This if for my event planner friends, my fundraising readers, and anyone who feels stuck when it comes to breathing life into an event.

Status quo is not your friend when it comes to planning events (and is really never your friend). Status quo is a great way for an event to die a slow, painful death.

Here are a ten ways to kill status quo and improve your events year after year, time after time.

  1. Start from a blank slate. Or at least go through the exercise of it. Ask yourself, “What would this look like if we started from scratch?” Now act on some of the differences you identify.
  2. Ask for input from an outsider. You have friends, family, employees who don’t work on that particular project. Heck, even ask strangers. Be specific. “How can we make registration better?” “What is a creative way to give away door prizes?” “Where/how can we market this event that we aren’t already doing?”
  3. Over deliver. You made a promise of expectation to your sponsors and your event attendees. Deliver it. And then deliver even more value.

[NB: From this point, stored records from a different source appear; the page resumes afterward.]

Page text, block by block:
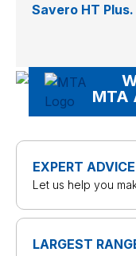
Savero HT
MTA
EXPERT ADVICE
Let us help you
LARGEST
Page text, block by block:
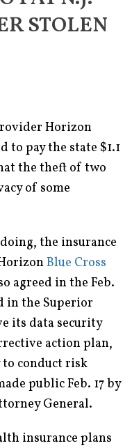
STOLEN
Horizon
to pay the state $1.1
the theft of two
of some
the insurance
Blue Cross
agreed in the Feb.
in the Superior
its data security
action plan,
conduct risk
public Feb. 17 by
General.
insurance plans
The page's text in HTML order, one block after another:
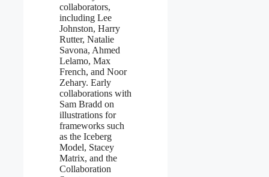
collaborators,
including Lee
Johnston, Harry
Rutter, Natalie
Savona, Ahmed
Lelamo, Max
French, and Noor
Zehary. Early
collaborations with
Sam Bradd on
illustrations for
frameworks such
as the Iceberg
Model, Stacey
Matrix, and the
Collaboration
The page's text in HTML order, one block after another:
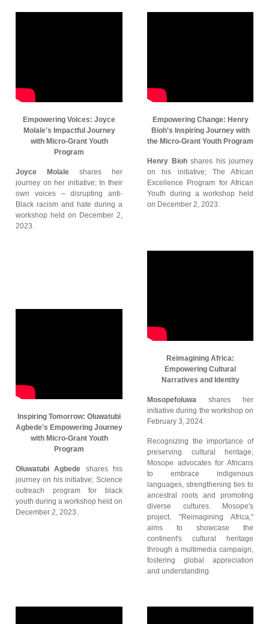
Empowering Voices: Joyce
Molale's Impactful Journey
with Micro-Grant Youth
Program
Joyce Molale shares her
journey on her initiative; In their
own voices – disrupting anti-
Black racism and hate during a
workshop held on December 2,
2023.
Empowering Change: Henry
Bioh's Inspiring Journey with
the Micro-Grant Youth Program
Henry Biohshares his journey
on his initiative; The African
Excellence Program for African
Youth during a workshop held
on December 2, 2023.
Inspiring Tomorrow: Oluwatubi
Agbede's Empowering Journey
with Micro-Grant Youth
Program
Oluwatubi Agbede shares his
journey on his initiative; Science
outreach program for black
youth during a workshop held on
December 2, 2023.
Reimagining Africa:
Empowering Cultural
Narratives and Identity
Mosopefoluwa shares her
initiative during the workshop on
February 3, 2024.
Recognizing the importance of
preserving cultural heritage,
Mosope advocates for Africans
to embrace indigenous
languages, strengthening ties to
ancestral roots and promoting
diverse cultures. Mosope's
project, "Reimagining Africa,"
aims to showcase the
continent's cultural heritage
through a multimedia campaign,
fostering global appreciation
and understanding.

  4. Add fun. Everyone likes fun. Don’t be afraid of fun. Your emcee/host better be personable and fun!
  5. Ask your trusty friends Google and Pinterest.

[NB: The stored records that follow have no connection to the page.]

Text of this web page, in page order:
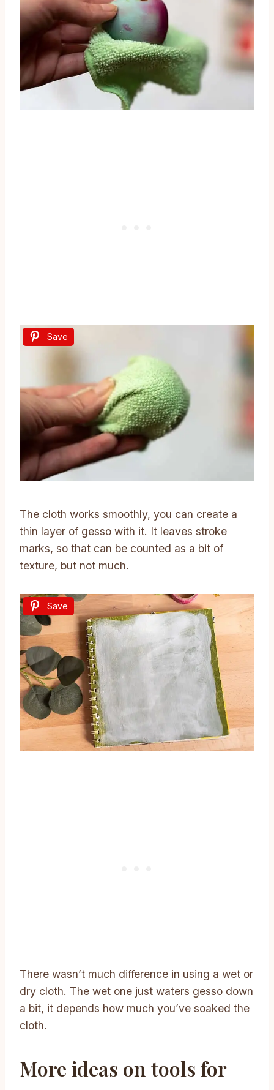
Save
The cloth works smoothly, you can create a
thin layer of gesso with it. It leaves stroke
marks, so that can be counted as a bit of
texture, but not much.
Save
There wasn’t much difference in using a wet or
dry cloth. The wet one just waters gesso down
a bit, it depends how much you’ve soaked the
cloth.
More ideas on tools for

  6. Add a conscious company component. People like doing good for others. Incorporate something that helps address a social/community problem into your event.
  7. Change the menu. Change the dessert. Change the colors. Theme. Logistics. Venue. Set-up. Order of the evening. Change SOMETHING and make it better, every time.

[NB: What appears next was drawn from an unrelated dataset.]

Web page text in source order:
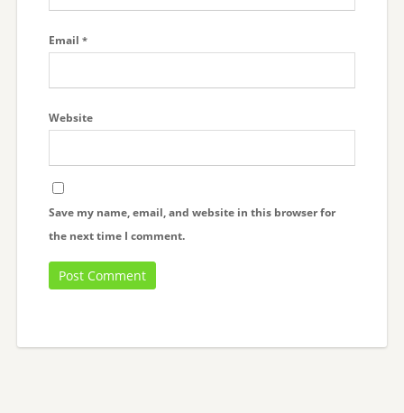
Email *
Website
Save my name, email, and website in this browser for
the next time I comment.

  8. Give away prizes some other way than reading numbers and more numbers and more numbers. That’s so snooze.
  9. Encourage social media postings. Encourage a hashtag. Use live video on social media.
  10. Incorporate technology. Used to deliver everything in person at a podium? Arrange some fun videos to use instead. Encouraging twitter posts with a specific hashtag? Project a live feed of the posts all night long.

Status quo is BORING and almost always leads to the slow death of events. Practice constant improvement (that means change) to avoid the death grip of the staleness that is status quo.